Hoogopgeleiden gaven ook wat vaker aan ongezonder te eten en meer snoep en alcoholische dranken kochten tijdens de lockdown dan lager opgeleiden. We veronderstellen dat dit komt doordat de dagelijkse routines van hoger opgeleiden vaker in de war werden geschopt door de lockdown, en daardoor ook hun eetgewoonten. Onderzoeker Maartje Poelman legt uit: “Wat je ziet is dat hoogopgeleide mensen meer gingen thuiswerken dan laagopgeleide mensen; pre-lockdown werkte ongeveer 9% van zowel hoog- als laagopgeleiden thuis. Tijdens de lockdown moest 56% van de hoger opgeleiden thuiswerken terwijl dit voor 14% van de lager opgeleiden het geval was.”

Online bestellen

Van de mensen die al voor de lockdown eten bestelden, gaf een kleine 30% aan dit tijdens de lockdown vaker te zijn gaan doen. Hoogopgeleiden en jongeren liepen hierin voorop. Dit kan te verklaren zijn uit het feit dat hoogopgeleide mensen sowieso vaker uit eten gingen pre-lockdown dan lager opgeleiden (Lachat et al. 2012). Ook was zichtbaar dat lokale restaurants werden gesteund doordat hier online besteld werd.
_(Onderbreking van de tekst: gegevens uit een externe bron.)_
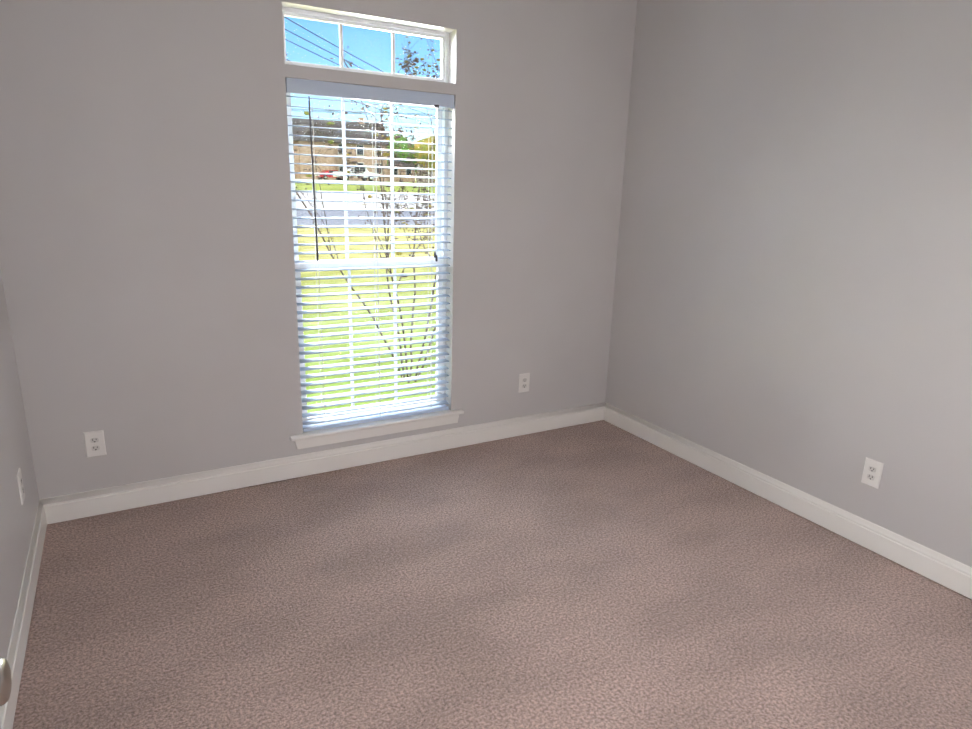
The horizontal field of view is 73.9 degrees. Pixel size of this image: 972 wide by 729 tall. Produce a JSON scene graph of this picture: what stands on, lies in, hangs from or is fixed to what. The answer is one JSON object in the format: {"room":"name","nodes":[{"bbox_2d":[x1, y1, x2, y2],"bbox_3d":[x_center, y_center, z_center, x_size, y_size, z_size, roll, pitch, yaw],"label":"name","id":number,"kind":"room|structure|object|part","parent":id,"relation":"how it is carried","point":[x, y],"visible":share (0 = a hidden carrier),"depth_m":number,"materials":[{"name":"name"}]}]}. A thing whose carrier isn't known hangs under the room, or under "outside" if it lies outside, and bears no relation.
{"room":"empty bedroom","nodes":[
{"label":"empty bedroom","id":0,"kind":"room"},
{"bbox_2d":[0,270,38,658],"bbox_3d":[-0.916,-0.015,0.638,0.140,2.740,4.640,-7,17,-29],"label":"wall","id":1,"kind":"structure","parent":0,"point":[17,519],"depth_m":2.42,"materials":[{"name":"paint"}]},
{"bbox_2d":[17,468,24,504],"bbox_3d":[-1.814,0.475,2.523,0.008,0.124,0.080,-7,17,-29],"label":"outlet","id":2,"kind":"object","parent":1,"relation":"attached to","point":[21,486],"visible":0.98,"depth_m":2.51,"materials":[{"name":"white plastic"}]},
{"bbox_2d":[0,501,46,728],"bbox_3d":[-1.231,1.063,1.605,0.015,0.124,3.205,-7,17,-29],"label":"baseboard","id":3,"kind":"structure","parent":1,"relation":"attached to","point":[18,640],"depth_m":2.22,"materials":[{"name":"white paint"}]},
{"bbox_2d":[0,0,636,498],"bbox_3d":[-0.599,-0.775,3.462,3.571,2.740,0.140,-7,17,-29],"label":"wall","id":4,"kind":"structure","parent":0,"point":[146,252],"depth_m":3.08,"materials":[{"name":"paint"}]},
{"bbox_2d":[83,430,106,457],"bbox_3d":[-1.810,0.368,2.992,0.080,0.124,0.008,-7,17,-29],"label":"electrical outlet","id":5,"kind":"object","parent":4,"relation":"attached to","point":[94,441],"visible":1,"depth_m":2.99,"materials":[{"name":"white plastic"}]},
{"bbox_2d":[39,402,605,523],"bbox_3d":[-0.597,0.500,3.740,3.291,0.124,0.015,-7,17,-29],"label":"baseboard","id":6,"kind":"structure","parent":4,"relation":"attached to","point":[67,507],"depth_m":3.49,"materials":[{"name":"white paint"}]},
{"bbox_2d":[282,6,463,448],"bbox_3d":[-0.598,-0.660,3.479,1.030,2.175,0.188,-7,17,-29],"label":"window unit","id":7,"kind":"structure","parent":4,"relation":"in","point":[338,425],"depth_m":3.51,"materials":[{"name":"white plastic"}]},
{"bbox_3d":[-0.599,-1.596,3.274,0.834,0.205,0.004,-7,17,-29],"label":"transom glass","id":8,"kind":"part","parent":7,"relation":"part of","materials":[{"name":"clear glass"}]},
{"bbox_3d":[-0.631,-0.560,3.561,0.798,1.683,0.030,-7,17,-29],"label":"glass","id":9,"kind":"part","parent":7,"relation":"part of","materials":[{"name":"clear glass"}]},
{"bbox_3d":[-0.602,-1.597,3.279,0.890,0.261,0.065,-7,17,-29],"label":"transom frame","id":10,"kind":"part","parent":7,"relation":"part of","materials":[{"name":"white plastic"}]},
{"bbox_3d":[-0.632,-0.550,3.564,0.890,1.799,0.065,-7,17,-29],"label":"frame","id":11,"kind":"part","parent":7,"relation":"part of","materials":[{"name":"white plastic"}]},
{"bbox_2d":[518,373,529,392],"bbox_3d":[0.245,0.118,4.129,0.080,0.124,0.008,-7,17,-29],"label":"electrical outlet","id":12,"kind":"object","parent":4,"relation":"attached to","point":[524,379],"visible":1,"depth_m":4.12,"materials":[{"name":"white plastic"}]},
{"bbox_2d":[284,16,434,124],"bbox_3d":[-6.944,-17.277,48.668,2.568,12.311,81.909,4,15,7],"label":"power lines","id":13,"kind":"object","parent":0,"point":[336,63],"depth_m":35.89,"materials":[{"name":"black metal"}]},
{"bbox_2d":[13,420,971,728],"bbox_3d":[0.503,1.156,1.895,3.571,0.100,4.780,-7,17,-29],"label":"floor","id":14,"kind":"structure","parent":0,"point":[601,574],"depth_m":2.47,"materials":[{"name":"carpet"}]},
{"bbox_2d":[605,0,971,566],"bbox_3d":[2.070,-0.379,2.288,0.140,2.740,4.640,-7,17,-29],"label":"wall","id":15,"kind":"structure","parent":0,"point":[792,302],"depth_m":3.07,"materials":[{"name":"paint"}]},
{"bbox_2d":[603,403,971,598],"bbox_3d":[1.620,0.716,3.181,0.015,0.124,3.205,-7,17,-29],"label":"baseboard","id":16,"kind":"structure","parent":15,"relation":"attached to","point":[944,570],"depth_m":3.19,"materials":[{"name":"white paint"}]},
{"bbox_2d":[861,457,883,488],"bbox_3d":[1.742,0.491,2.918,0.008,0.124,0.080,-7,17,-29],"label":"outlet","id":17,"kind":"object","parent":15,"relation":"attached to","point":[872,472],"visible":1,"depth_m":2.91,"materials":[{"name":"white plastic"}]},
{"label":"outside","id":18,"kind":"structure","parent":0,"visible":0},
{"bbox_2d":[295,179,436,412],"bbox_3d":[-5.042,-39.745,145.008,460.000,4.720,259.850,-7,17,-29],"label":"ground","id":19,"kind":"structure","parent":18,"point":[308,222],"depth_m":14.45,"materials":[{"name":"green plant"}]},
{"bbox_2d":[315,170,342,179],"bbox_3d":[-23.219,-28.518,97.277,4.720,1.415,2.070,-10,19,-36],"label":"car","id":20,"kind":"object","parent":19,"relation":"on","point":[327,171],"depth_m":96.13,"materials":[{"name":"red"}]},
{"bbox_2d":[292,118,388,181],"bbox_3d":[-24.959,-36.265,108.869,15.800,10.600,11.200,-4,16,-21],"label":"house","id":21,"kind":"structure","parent":19,"relation":"on","point":[354,135],"depth_m":105.79,"materials":[{"name":"brown"}]},
{"bbox_2d":[286,35,439,382],"bbox_3d":[-1.284,-1.944,6.699,3.403,4.503,3.971,-7,17,-29],"label":"crape myrtle","id":22,"kind":"object","parent":19,"relation":"on","point":[331,123],"depth_m":6.85,"materials":[{"name":"brown plant"}]},
{"bbox_2d":[387,134,407,149],"bbox_3d":[-29.795,-69.363,217.266,13.368,15.541,14.165,-7,17,-29],"label":"tree","id":23,"kind":"object","parent":19,"relation":"on","point":[400,139],"depth_m":212.91,"materials":[{"name":"green plant"}]},
{"bbox_2d":[387,151,414,181],"bbox_3d":[-22.285,-43.586,141.124,12.800,7.400,10.200,-6,17,-25],"label":"house","id":24,"kind":"structure","parent":19,"relation":"on","point":[409,171],"depth_m":139.98,"materials":[{"name":"grey"}]},
{"bbox_2d":[394,140,416,172],"bbox_3d":[-17.269,-44.653,142.387,8.155,9.272,7.324,-7,17,-29],"label":"tree","id":25,"kind":"object","parent":19,"relation":"on","point":[402,145],"depth_m":139.21,"materials":[{"name":"green plant"}]},
{"bbox_2d":[414,164,434,182],"bbox_3d":[-6.637,-40.950,133.745,13.800,7.400,8.800,-9,19,-34],"label":"house","id":26,"kind":"structure","parent":19,"relation":"on","point":[418,166],"depth_m":131.79,"materials":[{"name":"beige"}]},
{"bbox_2d":[413,136,435,181],"bbox_3d":[-9.055,-32.604,102.975,5.757,7.796,5.204,-7,17,-29],"label":"tree","id":27,"kind":"object","parent":19,"relation":"on","point":[427,140],"depth_m":100.59,"materials":[{"name":"green plant"}]},
{"bbox_3d":[-0.476,0.402,0.446,0.035,2.032,0.810,-7,17,-29],"label":"door","id":28,"kind":"structure","parent":0,"visible":0},
{"bbox_2d":[0,657,11,705],"bbox_3d":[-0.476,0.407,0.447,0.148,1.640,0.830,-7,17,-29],"label":"door knob","id":29,"kind":"object","parent":28,"relation":"attached to","point":[5,682],"depth_m":0.78,"materials":[{"name":"grey metal"}]},
{"bbox_3d":[-20.174,-25.101,88.103,18.000,0.050,4.400,-10,19,-36],"label":"driveway","id":30,"kind":"object","parent":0,"visible":0},
{"bbox_2d":[333,167,377,180],"bbox_3d":[-17.669,-25.879,87.557,5.820,1.914,2.220,-10,19,-36],"label":"pickup truck","id":31,"kind":"object","parent":30,"relation":"on","point":[366,172],"depth_m":87.20,"materials":[{"name":"white"}]}
]}
Redenen voor gezonder of ongezonder eetgedrag

Van de mensen die aangaven gezonder te gaan eten tijdens de lockdown, gaf 30% aan dit te doen om hun weerstand een boost te geven. Het nieuws over de link tussen ernstige complicaties door Covid-19 en overgewicht kan hieraan ten grondslag liggen. Als reden voor gezonder eetgedrag gaven mensen aan dat de lockdown betekende dat ze minder verleidingen hadden op het werk zoals verjaardagstaarten of snacks. En doordat ze niet uit eten konden met bijbehorende verleidingen zoals lekkere toetjes. Meer thuis zijn betekent ook meer tijd om een gezonde maaltijd te bereiden. Redenen die juist ongezonder deden eten waren de ongezonde verleidingen thuis en de tijd die mensen nu hadden voor uitgebreid koken of bakken. Het gevaar van verveling, meer vrije tijd, meer stress en minder sociale controle speelde ook een rol in de antwoorden.